## ENTRIES SHOWN
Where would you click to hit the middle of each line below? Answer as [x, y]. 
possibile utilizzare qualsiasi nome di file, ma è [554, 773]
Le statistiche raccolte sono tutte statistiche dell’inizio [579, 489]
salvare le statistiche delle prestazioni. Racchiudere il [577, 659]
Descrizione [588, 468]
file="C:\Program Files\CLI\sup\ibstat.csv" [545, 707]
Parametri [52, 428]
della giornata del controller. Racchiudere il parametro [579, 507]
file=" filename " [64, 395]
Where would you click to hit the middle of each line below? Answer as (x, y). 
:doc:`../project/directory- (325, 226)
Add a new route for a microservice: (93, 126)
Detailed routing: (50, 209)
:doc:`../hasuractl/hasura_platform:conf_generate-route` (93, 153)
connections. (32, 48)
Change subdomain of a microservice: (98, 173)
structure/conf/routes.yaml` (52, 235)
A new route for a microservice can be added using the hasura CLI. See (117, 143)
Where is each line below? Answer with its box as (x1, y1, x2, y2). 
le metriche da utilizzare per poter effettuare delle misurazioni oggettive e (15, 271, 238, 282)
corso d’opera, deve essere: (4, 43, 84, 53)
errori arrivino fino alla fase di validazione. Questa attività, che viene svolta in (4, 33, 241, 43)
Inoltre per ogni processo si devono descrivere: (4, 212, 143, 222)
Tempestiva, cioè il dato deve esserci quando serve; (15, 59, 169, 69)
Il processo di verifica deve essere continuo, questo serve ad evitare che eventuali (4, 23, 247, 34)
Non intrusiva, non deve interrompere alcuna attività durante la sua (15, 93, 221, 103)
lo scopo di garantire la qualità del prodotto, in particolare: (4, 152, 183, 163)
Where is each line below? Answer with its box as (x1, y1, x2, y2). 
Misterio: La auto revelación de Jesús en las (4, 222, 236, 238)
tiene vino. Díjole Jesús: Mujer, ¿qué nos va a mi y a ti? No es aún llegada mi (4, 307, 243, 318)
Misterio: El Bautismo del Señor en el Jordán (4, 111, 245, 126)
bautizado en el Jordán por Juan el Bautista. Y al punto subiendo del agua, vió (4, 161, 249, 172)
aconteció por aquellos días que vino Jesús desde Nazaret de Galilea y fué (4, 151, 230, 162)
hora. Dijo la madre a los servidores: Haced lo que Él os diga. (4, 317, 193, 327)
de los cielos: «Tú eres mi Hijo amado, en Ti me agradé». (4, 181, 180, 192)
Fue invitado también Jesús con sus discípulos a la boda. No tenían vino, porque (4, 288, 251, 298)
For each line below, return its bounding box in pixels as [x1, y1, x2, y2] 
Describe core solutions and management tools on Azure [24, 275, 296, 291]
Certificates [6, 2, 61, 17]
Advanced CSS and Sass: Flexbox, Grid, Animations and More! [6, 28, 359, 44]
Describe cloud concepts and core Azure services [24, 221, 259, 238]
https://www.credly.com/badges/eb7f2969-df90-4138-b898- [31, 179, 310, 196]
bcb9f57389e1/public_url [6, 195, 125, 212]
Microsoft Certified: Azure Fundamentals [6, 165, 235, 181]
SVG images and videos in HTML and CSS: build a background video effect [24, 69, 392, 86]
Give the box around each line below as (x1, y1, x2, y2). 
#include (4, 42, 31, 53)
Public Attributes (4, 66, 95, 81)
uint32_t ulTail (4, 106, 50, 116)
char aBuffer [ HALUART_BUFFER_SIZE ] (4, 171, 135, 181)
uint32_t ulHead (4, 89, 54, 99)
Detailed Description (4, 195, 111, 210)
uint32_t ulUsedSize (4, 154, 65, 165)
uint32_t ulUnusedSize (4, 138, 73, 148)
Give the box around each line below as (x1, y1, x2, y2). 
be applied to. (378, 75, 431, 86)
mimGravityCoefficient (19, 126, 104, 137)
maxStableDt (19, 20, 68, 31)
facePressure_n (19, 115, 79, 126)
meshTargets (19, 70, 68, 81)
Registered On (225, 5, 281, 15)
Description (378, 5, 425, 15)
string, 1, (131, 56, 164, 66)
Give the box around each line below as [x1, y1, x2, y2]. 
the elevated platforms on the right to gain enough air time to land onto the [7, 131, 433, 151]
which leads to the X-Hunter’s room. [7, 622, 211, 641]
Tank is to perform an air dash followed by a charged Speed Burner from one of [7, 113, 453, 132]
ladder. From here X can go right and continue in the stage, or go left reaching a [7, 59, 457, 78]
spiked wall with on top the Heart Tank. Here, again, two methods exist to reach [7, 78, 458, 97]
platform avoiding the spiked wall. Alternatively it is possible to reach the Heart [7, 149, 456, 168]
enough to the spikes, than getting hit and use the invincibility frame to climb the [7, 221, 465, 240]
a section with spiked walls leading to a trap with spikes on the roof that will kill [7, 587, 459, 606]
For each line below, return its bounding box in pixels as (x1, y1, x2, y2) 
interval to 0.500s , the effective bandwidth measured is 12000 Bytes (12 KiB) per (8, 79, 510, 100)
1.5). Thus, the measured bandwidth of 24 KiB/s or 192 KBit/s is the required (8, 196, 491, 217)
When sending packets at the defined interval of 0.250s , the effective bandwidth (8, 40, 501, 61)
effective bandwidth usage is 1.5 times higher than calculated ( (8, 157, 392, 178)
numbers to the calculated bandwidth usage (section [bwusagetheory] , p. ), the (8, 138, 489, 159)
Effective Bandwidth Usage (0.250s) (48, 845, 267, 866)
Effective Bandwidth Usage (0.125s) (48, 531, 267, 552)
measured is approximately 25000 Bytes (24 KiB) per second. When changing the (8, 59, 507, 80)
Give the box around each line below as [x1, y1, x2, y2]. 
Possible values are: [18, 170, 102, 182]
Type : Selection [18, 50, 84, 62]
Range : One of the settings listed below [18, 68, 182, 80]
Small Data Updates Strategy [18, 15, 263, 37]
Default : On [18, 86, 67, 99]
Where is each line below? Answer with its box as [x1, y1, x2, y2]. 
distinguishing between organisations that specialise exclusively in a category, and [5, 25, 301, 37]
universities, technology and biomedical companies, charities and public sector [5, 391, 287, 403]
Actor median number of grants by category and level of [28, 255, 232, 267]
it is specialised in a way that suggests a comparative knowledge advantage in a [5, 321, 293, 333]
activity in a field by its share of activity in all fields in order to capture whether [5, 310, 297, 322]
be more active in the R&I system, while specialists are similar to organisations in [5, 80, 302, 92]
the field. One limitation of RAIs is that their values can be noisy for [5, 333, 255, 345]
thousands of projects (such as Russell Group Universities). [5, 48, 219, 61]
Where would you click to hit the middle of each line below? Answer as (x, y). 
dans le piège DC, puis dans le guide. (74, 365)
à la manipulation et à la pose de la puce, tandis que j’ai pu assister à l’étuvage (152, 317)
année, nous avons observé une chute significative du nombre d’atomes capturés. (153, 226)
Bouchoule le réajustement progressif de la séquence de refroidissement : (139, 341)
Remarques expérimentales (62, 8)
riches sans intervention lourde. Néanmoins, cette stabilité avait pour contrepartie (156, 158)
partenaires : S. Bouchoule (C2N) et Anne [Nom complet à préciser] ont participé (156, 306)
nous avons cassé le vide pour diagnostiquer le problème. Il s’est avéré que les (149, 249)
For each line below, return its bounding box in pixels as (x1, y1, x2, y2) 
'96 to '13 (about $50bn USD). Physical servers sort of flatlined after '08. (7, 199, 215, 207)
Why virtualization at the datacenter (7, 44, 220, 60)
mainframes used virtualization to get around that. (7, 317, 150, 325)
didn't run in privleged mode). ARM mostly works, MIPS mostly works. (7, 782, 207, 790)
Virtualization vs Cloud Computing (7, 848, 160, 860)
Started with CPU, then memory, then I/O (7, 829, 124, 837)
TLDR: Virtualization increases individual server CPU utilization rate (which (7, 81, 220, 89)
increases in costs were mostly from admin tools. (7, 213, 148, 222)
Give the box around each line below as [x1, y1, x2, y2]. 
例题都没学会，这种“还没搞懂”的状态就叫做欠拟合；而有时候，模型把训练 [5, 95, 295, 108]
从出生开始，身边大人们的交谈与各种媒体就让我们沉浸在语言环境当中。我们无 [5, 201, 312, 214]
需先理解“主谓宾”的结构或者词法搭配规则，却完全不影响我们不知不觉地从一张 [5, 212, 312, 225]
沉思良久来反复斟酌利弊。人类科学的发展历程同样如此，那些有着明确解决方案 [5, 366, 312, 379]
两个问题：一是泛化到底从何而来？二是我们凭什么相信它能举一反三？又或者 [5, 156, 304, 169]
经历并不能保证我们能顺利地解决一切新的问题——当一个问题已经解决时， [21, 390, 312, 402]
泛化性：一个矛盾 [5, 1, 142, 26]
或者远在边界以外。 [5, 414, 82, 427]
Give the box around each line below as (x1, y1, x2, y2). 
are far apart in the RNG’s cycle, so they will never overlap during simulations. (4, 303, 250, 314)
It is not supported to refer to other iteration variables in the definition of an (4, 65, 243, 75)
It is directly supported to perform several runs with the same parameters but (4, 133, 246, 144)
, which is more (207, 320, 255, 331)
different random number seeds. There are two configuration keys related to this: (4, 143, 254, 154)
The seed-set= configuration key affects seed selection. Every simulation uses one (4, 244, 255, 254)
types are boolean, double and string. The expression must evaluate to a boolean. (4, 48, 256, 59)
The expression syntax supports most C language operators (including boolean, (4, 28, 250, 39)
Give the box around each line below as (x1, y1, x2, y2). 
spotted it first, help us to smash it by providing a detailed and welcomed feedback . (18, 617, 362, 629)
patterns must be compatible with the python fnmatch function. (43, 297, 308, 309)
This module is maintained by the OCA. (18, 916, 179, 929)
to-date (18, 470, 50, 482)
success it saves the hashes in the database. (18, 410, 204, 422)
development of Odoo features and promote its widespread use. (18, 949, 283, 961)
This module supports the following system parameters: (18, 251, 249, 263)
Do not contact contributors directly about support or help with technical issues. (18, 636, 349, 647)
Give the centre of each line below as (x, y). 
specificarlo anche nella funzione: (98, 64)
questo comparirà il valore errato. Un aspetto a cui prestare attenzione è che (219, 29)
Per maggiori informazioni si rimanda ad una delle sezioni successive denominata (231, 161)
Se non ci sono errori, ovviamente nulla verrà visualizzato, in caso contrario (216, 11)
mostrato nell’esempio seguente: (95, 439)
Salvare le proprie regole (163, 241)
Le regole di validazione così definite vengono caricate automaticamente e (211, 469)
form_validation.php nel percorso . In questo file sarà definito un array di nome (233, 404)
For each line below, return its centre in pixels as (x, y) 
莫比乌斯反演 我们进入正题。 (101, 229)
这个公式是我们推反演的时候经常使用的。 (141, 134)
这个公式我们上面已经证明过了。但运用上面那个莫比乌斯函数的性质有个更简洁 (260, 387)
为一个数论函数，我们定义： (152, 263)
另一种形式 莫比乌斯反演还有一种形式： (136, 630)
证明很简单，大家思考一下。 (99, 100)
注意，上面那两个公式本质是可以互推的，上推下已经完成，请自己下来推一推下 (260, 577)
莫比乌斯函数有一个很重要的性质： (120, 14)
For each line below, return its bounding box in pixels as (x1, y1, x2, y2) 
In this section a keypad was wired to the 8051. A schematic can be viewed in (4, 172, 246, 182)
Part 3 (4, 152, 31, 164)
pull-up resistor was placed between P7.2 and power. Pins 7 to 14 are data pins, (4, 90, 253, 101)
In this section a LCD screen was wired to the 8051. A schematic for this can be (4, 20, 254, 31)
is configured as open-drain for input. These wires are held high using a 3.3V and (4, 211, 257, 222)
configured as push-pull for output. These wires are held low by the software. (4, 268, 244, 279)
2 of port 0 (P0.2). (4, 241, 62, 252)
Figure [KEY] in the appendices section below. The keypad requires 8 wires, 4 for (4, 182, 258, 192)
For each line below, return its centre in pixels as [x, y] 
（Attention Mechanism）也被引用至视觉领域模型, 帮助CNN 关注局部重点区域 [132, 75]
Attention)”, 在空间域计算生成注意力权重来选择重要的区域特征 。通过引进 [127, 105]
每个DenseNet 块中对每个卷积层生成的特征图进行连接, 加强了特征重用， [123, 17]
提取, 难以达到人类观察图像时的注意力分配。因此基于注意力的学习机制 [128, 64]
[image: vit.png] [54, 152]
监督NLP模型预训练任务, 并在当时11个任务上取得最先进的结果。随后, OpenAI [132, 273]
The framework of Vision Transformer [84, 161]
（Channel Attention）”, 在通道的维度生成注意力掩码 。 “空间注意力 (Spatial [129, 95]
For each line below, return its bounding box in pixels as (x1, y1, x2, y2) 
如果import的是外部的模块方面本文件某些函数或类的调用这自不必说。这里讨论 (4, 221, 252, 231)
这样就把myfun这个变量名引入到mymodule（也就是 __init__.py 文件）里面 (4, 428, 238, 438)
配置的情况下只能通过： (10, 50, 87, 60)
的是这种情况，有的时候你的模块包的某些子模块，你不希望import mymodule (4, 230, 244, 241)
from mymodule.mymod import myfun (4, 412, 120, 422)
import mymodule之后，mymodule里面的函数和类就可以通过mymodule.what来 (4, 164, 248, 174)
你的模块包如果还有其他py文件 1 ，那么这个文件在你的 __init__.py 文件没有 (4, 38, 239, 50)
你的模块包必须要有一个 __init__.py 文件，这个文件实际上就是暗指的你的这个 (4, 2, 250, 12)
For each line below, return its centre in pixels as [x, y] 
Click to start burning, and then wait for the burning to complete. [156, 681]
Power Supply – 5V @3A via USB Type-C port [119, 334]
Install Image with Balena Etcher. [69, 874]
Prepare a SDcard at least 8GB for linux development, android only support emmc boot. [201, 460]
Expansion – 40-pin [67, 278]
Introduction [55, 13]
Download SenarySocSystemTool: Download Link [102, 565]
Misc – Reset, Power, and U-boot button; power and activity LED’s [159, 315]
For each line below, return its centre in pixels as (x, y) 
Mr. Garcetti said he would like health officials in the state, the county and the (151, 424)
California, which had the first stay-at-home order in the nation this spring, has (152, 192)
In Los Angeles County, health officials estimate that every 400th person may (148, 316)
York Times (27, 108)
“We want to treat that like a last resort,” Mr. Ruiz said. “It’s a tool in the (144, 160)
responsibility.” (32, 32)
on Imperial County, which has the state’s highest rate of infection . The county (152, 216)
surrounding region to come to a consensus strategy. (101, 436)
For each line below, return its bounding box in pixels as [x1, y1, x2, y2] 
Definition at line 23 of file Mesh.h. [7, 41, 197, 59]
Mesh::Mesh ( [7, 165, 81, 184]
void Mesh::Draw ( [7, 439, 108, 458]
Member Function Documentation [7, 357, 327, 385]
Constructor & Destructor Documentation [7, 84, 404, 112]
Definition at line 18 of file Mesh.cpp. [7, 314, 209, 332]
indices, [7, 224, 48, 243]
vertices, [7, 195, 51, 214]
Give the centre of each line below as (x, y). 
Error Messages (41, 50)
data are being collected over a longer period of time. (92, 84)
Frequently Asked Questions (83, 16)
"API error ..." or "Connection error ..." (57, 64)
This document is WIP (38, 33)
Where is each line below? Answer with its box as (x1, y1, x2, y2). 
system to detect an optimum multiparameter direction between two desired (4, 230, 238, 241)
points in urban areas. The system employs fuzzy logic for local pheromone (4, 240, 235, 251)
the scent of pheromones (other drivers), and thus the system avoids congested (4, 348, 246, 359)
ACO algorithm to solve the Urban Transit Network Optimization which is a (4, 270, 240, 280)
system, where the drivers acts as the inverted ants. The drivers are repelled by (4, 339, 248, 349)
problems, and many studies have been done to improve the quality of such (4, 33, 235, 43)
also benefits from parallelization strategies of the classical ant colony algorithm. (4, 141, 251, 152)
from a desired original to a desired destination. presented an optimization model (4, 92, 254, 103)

## ABOUT THIS TASK
All lines holding the word "wires" must be found in the listing and copied.

## WRITTEN RESPONSE
is configured as open-drain for input. These wires are held high using a 3.3V and (4, 211, 257, 222)
configured as push-pull for output. These wires are held low by the software. (4, 268, 244, 279)
Figure [KEY] in the appendices section below. The keypad requires 8 wires, 4 for (4, 182, 258, 192)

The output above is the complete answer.